Как-то мартовским вечером, месяца два спустя после смерти отца, я рылся в вещах родителей в кладовке, потом в ящиках папиного письменного стола. Их спальню я решил привести в порядок позже. В коробке для сигар, которые отец никогда не курил, в конверте я нашел единственную фотографию. Мы иногда видим на фотографиях миг прошлого, вырванный у времени. Но некоторые снимки похожи на двойную спираль ДНК. На них вы можете увидеть все ваше будущее. Отец на ней такой молодой, что я с трудом его узнал. Он стоит перед роялем, на одной руке у него ребенок в пеленках. Другой рукой он показывает маленькой девочке, откуда должна вылететь птичка. Ей, должно быть, годика три-четыре, она прислонилась к нему, держится за его штанину. Женщина рядом с ним – моя мама. Родители не говорят – они кричат не раскрывая рта, не произнося ни звука, не напрягая ни одной лицевой мышцы. На обороте зловещая дата – июнь 1941 года, и два имени. Ханна. Павел. Я долго разглядываю фотографию с двух сторон, и только спустя какое-то время до меня доходит, что у них еще была дочка, и сын, родившийся перед самым началом войны.
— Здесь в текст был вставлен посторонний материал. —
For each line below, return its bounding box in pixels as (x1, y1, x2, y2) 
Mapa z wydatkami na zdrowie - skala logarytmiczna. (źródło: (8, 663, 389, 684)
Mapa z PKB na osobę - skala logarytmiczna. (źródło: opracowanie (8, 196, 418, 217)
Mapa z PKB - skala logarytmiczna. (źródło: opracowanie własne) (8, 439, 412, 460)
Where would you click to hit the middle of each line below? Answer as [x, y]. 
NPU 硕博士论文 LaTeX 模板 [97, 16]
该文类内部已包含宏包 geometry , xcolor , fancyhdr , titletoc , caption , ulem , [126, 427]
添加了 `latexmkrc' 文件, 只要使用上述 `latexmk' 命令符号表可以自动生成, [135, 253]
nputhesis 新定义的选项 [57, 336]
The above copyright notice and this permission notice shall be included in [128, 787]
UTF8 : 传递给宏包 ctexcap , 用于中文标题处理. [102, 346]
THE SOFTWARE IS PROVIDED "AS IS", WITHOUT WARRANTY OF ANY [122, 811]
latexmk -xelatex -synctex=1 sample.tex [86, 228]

Когда маму в двадцать четыре года затолкали в гетто, ее груди сочились молоком.
Я принес снимок домой и показал его Наоми. Она была на кухне. Все случилось мгновенно. Когда я еще только вынимал фотографию из конверта, до всяких моих объяснений, Наоми сказала:
– Это так печально, так ужасно.
Поняв, что эти ее слова прозвучали для меня как гром среди ясного неба, Наоми застыла с грязной тарелкой над мусорным бачком.
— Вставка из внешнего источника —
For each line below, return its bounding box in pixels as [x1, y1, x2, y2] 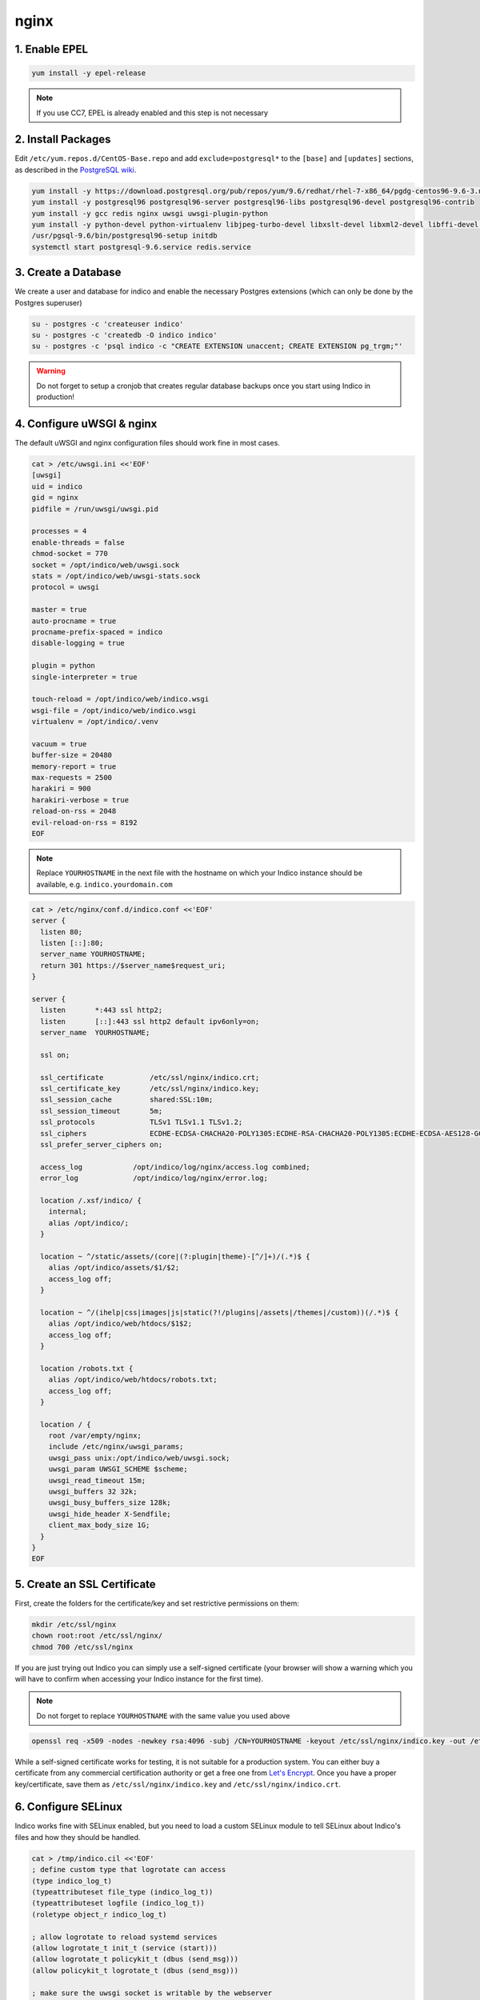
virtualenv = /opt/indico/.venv [31, 717, 159, 726]
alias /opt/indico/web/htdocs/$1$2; [48, 1319, 192, 1328]
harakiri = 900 [31, 784, 91, 794]
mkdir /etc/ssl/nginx [31, 1620, 117, 1629]
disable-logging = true [31, 638, 126, 648]
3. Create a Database [14, 266, 122, 279]
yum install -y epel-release [31, 69, 146, 78]
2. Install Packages [14, 133, 111, 146]

Родители мои знали, как хранить тайны. Последнюю они сумели сохранить от меня до последнего дыхания. И тем не менее мама припасла для меня напоследок мастерский удар, решив обо всем рассказать Наоми. Дочери, по которой она так тосковала. Мама рассчитывала, что просто так моя жена никогда не станет рассказывать мне о том, что несет в себе столько боли, но вместе с тем она понимала, что раньше или позже Наоми раскроет мне горькую правду. Наоми знала, что ее близость с моими родителями сильно меня огорчает. Но она даже представить себе не могла, что хранит тщательно скрываемую от меня тайну.
Но я все равно считал ее виноватой.
Рассказав ей об этом, мама как бы вторглась в интимность наших супружеских отношений.
Прошлое таит в себе отчаянную энергию, живущую подобно электрическому полю. Оно выбирает самый неожиданный момент, такой будничный и обычный, что потом мы сами не понимаем, как дали осечку, и набрасывается на нас сзади, исподтишка, меняя и корежа все наше будущее.